The Commission found the "Single-Node Operations Study" was not part of the BRAC 1995 analysis because it was conducted before the BRAC 1995 process and its assumptions were fundamentally different from DoD's recommendation. Detachment 2 consists of two components, only one of which belongs in the closure cost calculations. The Commission included the cost of realigning the engineering component in its analysis. Under the realignment, only one classified mission is required to relocate. The other classified missions will remain at Onizuka AS until they complete their missions. The cost to realign the one classified mission is $80.2 million and is included in the total $121.3 million realignment costs. The Commission found the recommendation for realignment is not connected to on-going multi-year research and development efforts to upgrade the Air Force Satellite Control Network. These upgrades are not the result of the Onizuka AS realignment and are required with or without the realignment.

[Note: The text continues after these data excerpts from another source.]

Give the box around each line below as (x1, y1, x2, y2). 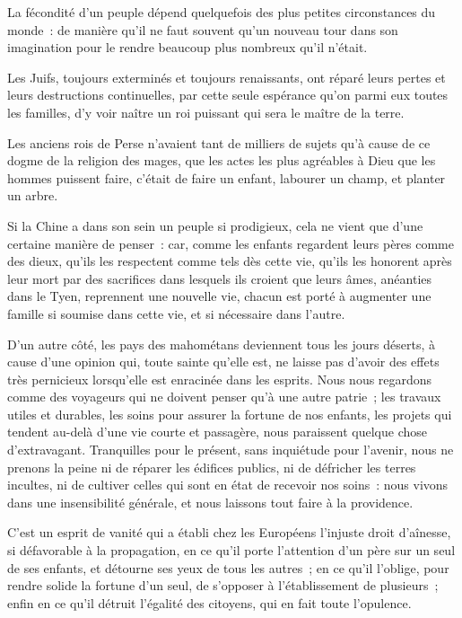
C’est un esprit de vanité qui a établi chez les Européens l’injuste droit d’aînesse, (7, 523, 451, 542)
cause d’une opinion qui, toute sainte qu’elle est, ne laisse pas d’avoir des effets (7, 352, 440, 371)
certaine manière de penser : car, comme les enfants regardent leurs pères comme (7, 234, 454, 252)
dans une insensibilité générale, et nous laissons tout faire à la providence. (7, 492, 414, 511)
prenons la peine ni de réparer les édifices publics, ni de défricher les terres (7, 457, 416, 476)
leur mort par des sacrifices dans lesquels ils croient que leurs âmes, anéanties (7, 269, 432, 287)
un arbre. (7, 186, 58, 205)
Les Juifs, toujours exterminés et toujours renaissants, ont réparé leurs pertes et (7, 67, 446, 86)

The Commission found air quality does not have a significant impact on current operations, but is a major factor affecting realignments and the transfer of additional functions and personnel into the area, The Commission also found realignment to Moffett Federal Airfield is not a viable alternative.
The Commission finds the Secretary of Defense did not deviate substantially from the force-structure plan and final criteria. Therefore, the Commission recommends the following: realign Onizuka Air Station. The 750th Space Group will inactivate and its functions will relocate to Falcon AFB, Colorado. Detachment 2, Space and Missile Systems Center (AFMC) will relocate to Falcon, AFB, Colorado. Some tenants will remain in existing facilities. All activities and facilities associated with the 750th Space Group including family housing and the clinic will close.